Meier has been widely characterized as a fraud by skeptics and ufologists, who suggest that he used models to hoax photos claimed to show alien spacecraft. Meier's prophecies repeatedly blame Jews (whom he refers to as "gypsies") for future atrocities.

== Background ==
Meier was born in the town of Bülach in the Zürcher Unterland.
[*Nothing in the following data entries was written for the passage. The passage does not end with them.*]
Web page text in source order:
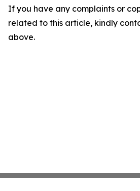
If you have any complaints or
related to this article, kindly
above.
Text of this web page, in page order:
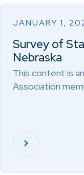
JANUARY 1,
Survey of
Nebraska
This content is
Association
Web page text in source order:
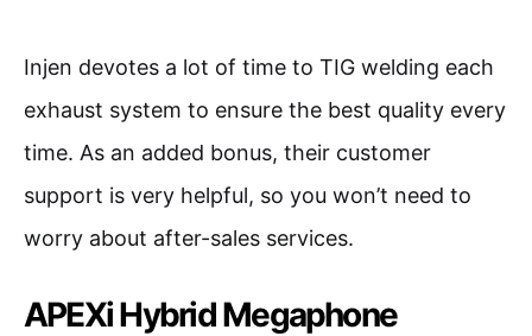
Injen devotes a lot of time to TIG welding each
exhaust system to ensure the best quality every
time. As an added bonus, their customer
support is very helpful, so you won’t need to
worry about after-sales services.
APEXi Hybrid Megaphone
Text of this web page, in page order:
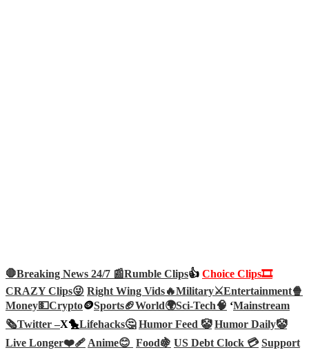
🛑Breaking News 24/7 📰Rumble Clips👍 Choice Clips🎞️
CRAZY Clips😜 Right Wing Vids🔥Military⚔️Entertainment🍿
Money💵Crypto🪙Sports🏈World🌍Sci-Tech🧠 ‘Mainstream
🗞️Twitter –X🐤Lifehacks🤔 Humor Feed 🤡 Humor Daily🤡
Live Longer❤️‍🩹Anime😊 Food🍇 US Debt Clock 💳 Support
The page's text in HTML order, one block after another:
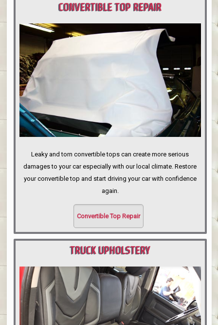
CONVERTIBLE TOP REPAIR
Leaky and torn convertible tops can create more serious
damages to your car especially with our local climate. Restore
your convertible top and start driving your car with confidence
again.
Convertible Top Repair
TRUCK UPHOLSTERY
PORTLAND

Meier left public schools before finishing 6th grade. In his teens he was convicted multiple times of minor offenses. In 1953, he was convicted of thievery and forgery and sentenced to a prison term in Rheinau. After escaping from the facility, Meier illegally crossed the border and joined the French Foreign Legion. He went AWOL from the Legion to return home. In 1965, he lost his left arm in a bus accident in Turkey. Some time later, he met and married a Greek woman, Kalliope Zafiriou, with whom he had three children. The nickname "Billy" came by way of an American friend who thought Meier's cowboy style of dress reminded her of Billy the Kid.

== Alleged extraterrestrial contacts ==
Meier claims his extraterrestrial encounters began in 1942, at the age of five, when he met an elderly Plejaren man named Sfath. After Sfath's death in 1953, Meier said, he began communicating with an extraterrestrial woman (though not a Plejaren), Asket. He said all contact ceased in 1964, then resumed on January 28, 1975, when he met Semjase, the granddaughter of Sfath, and shortly thereafter another Plejaren man, Ptaah. Other extraterrestrials have since allegedly joined the dialog as well.
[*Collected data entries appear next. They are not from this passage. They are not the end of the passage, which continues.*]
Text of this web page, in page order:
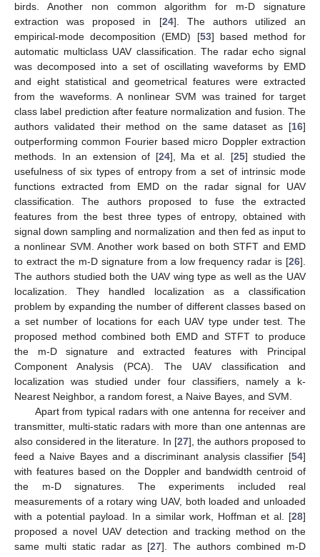
birds. Another non common algorithm for m-D signature
extraction was proposed in [24]. The authors utilized an
empirical-mode decomposition (EMD) [53] based method for
automatic multiclass UAV classification. The radar echo signal
was decomposed into a set of oscillating waveforms by EMD
and eight statistical and geometrical features were extracted
from the waveforms. A nonlinear SVM was trained for target
class label prediction after feature normalization and fusion. The
authors validated their method on the same dataset as [16]
outperforming common Fourier based micro Doppler extraction
methods. In an extension of [24], Ma et al. [25] studied the
usefulness of six types of entropy from a set of intrinsic mode
functions extracted from EMD on the radar signal for UAV
classification. The authors proposed to fuse the extracted
features from the best three types of entropy, obtained with
signal down sampling and normalization and then fed as input to
a nonlinear SVM. Another work based on both STFT and EMD
to extract the m-D signature from a low frequency radar is [26].
The authors studied both the UAV wing type as well as the UAV
localization. They handled localization as a classification
problem by expanding the number of different classes based on
a set number of locations for each UAV type under test. The
proposed method combined both EMD and STFT to produce
the m-D signature and extracted features with Principal
Component Analysis (PCA). The UAV classification and
localization was studied under four classifiers, namely a k-
Nearest Neighbor, a random forest, a Naive Bayes, and SVM.
Apart from typical radars with one antenna for receiver and
transmitter, multi-static radars with more than one antennas are
also considered in the literature. In [27], the authors proposed to
feed a Naive Bayes and a discriminant analysis classifier [54]
with features based on the Doppler and bandwidth centroid of
the m-D signatures. The experiments included real
measurements of a rotary wing UAV, both loaded and unloaded
with a potential payload. In a similar work, Hoffman et al. [28]
proposed a novel UAV detection and tracking method on the
same multi static radar as [27]. The authors combined m-D
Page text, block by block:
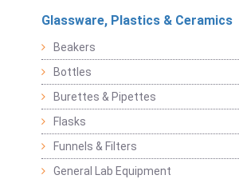
Glassware, Plastics & Ceramics
Beakers
Bottles
Burettes & Pipettes
Flasks
Funnels & Filters
General Lab Equipment
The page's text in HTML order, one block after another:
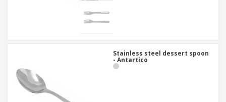
Stainless steel dessert spoon
- Antartico
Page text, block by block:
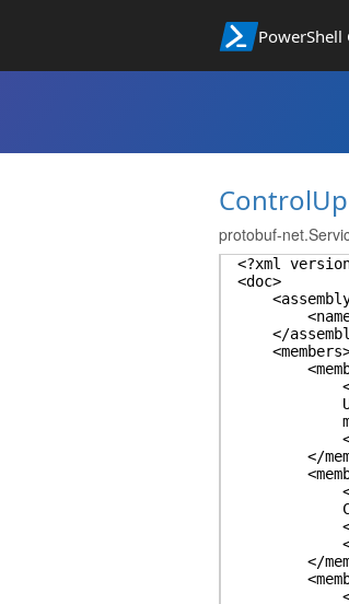
PowerShell
protobuf-
<?xml
<doc>
</
<member
Uses
must be
</
</
<member
</
<seealso
</
<member
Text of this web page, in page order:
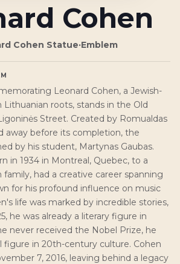
Cohen
Cohen Statue·Emblem
Leonard Cohen, a Jewish-
Lithuanian roots, stands in the Old
Street. Created by Romualdas
away before its completion, the
by his student, Martynas Gaubas.
in 1934 in Montreal, Quebec, to a
family, had a creative career spanning
for his profound influence on music
life was marked by incredible stories,
he was already a literary figure in
never received the Nobel Prize, he
figure in 20th-century culture. Cohen
7, 2016, leaving behind a legacy
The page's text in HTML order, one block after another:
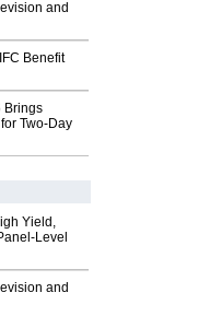
and
Benefit
Brings
Two-Day
Yield,
Level
and
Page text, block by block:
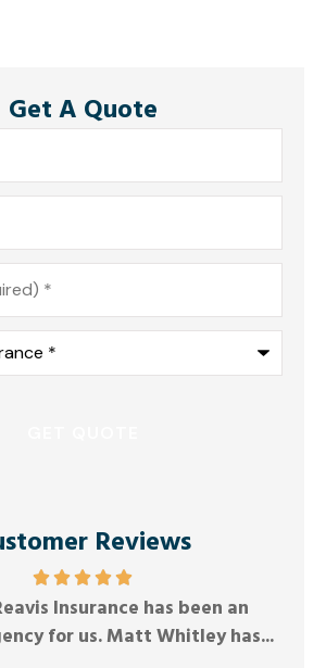
Get A Quote
Reviews
Friendly and
Anonymous
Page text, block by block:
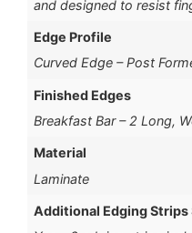
and designed to resist
Edge Profile
Curved Edge – Post
Finished Edges
Breakfast Bar – 2 Long,
Material
Laminate
Additional Edging Strips
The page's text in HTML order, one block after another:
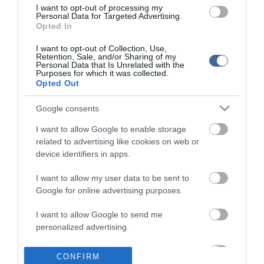
I want to opt-out of processing my
Personal Data for Targeted Advertising.
Opted In
I want to opt-out of Collection, Use,
Retention, Sale, and/or Sharing of my
Personal Data that Is Unrelated with the
Purposes for which it was collected.
Opted Out
Google consents
I want to allow Google to enable storage
related to advertising like cookies on web or
device identifiers in apps.
I want to allow my user data to be sent to
Google for online advertising purposes.
I want to allow Google to send me
personalized advertising.
I want to allow Google to enable storage
CONFIRM
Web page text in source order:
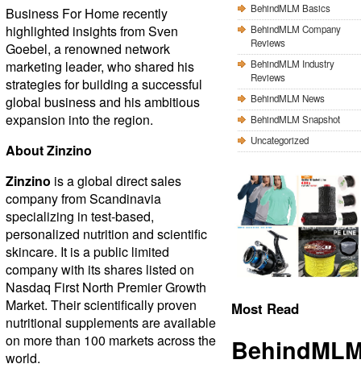
Business For Home recently
highlighted insights from Sven
Goebel, a renowned network
marketing leader, who shared his
strategies for building a successful
global business and his ambitious
expansion into the region.
About Zinzino
Zinzino is a global direct sales
company from Scandinavia
specializing in test-based,
personalized nutrition and scientific
skincare. It is a public limited
company with its shares listed on
Nasdaq First North Premier Growth
Market. Their scientifically proven
nutritional supplements are available
on more than 100 markets across the
world.
BehindMLM Basics
BehindMLM Company
Reviews
BehindMLM Industry
Reviews
BehindMLM News
BehindMLM Snapshot
Uncategorized
Most Read

Meier founded Freie Interessengemeinschaft für Grenz- und Geisteswissenschaften und Ufologiestudien ("Free Community of Interests for the Border and Spiritual Sciences and Ufological Studies"), a non-profit organization based on his alleged contacts with Semjase, in the late 1970s and established his Semjase Silver Star Center. The organization's headquarters is in Switzerland.

== Photographs, films ==

One of Meier's photographs of "a beamship floating beside a tree".

Meier's photographs and films are claimed by him to show alien spacecraft floating above the Swiss countryside. He calls the alleged spaceships "beamships" from Plejaren. According to Meier, the Plejaren gave him permission to photograph and film their beamships so that he could produce evidence of their extraterrestrial visitations. Some of Meier's photos are claimed by him to show prehistoric Earth scenes, extraterrestrials, and celestial objects from an alleged non-Earthly vantage point. Meier's claims are widely characterized as fraudulent by scientists, skeptics, and most ufologists, who say that his photographs and films are hoaxes. In interviews with author Gary Kinder, Meier admitted to using models to recreate scenes after his wife showed photos of incomplete models he thought he had destroyed by burning. During a 2017 art exhibit about conspiracies, many of Meier's photographs were shown. Photography curator Gordon MacDonald commented on examinations from the 1970s that the photos weren't doctored saying "Just because photographs are real – ie real images made with a real camera – doesn't mean they are of what the person says they're of." One of Meier's photographs is notable for being the background of the "I want to believe" poster in The X-Files before an intellectual property lawsuit forced producers to change the poster background to a different photo in the fourth season of the series.

In 1997, Meier's ex-wife, Kalliope, told interviewers that his photos were of spaceship models he crafted with items like trash can lids, carpet tacks and other household objects, and that the stories he told of his adventures with the aliens were similarly fictitious. She also said that photos of purported extraterrestrial women "Asket" and "Nera" were really photos of Michelle DellaFave and Susan Lund, members of the singing and dancing troupe The Golddiggers. It was later confirmed that the women in the photographs were members of The Golddiggers performing on The Dean Martin Show.

== Media ==
Billy Meier’s claims were the subject of Contact, a 1987 hagiography written and directed by Larry Savadove that presents his story solely through Meier and his supporters, without including skeptical viewpoints. The film is narrated by David Warner, featuring Meier's apologetics Lee Elders and Wendelle Stevens.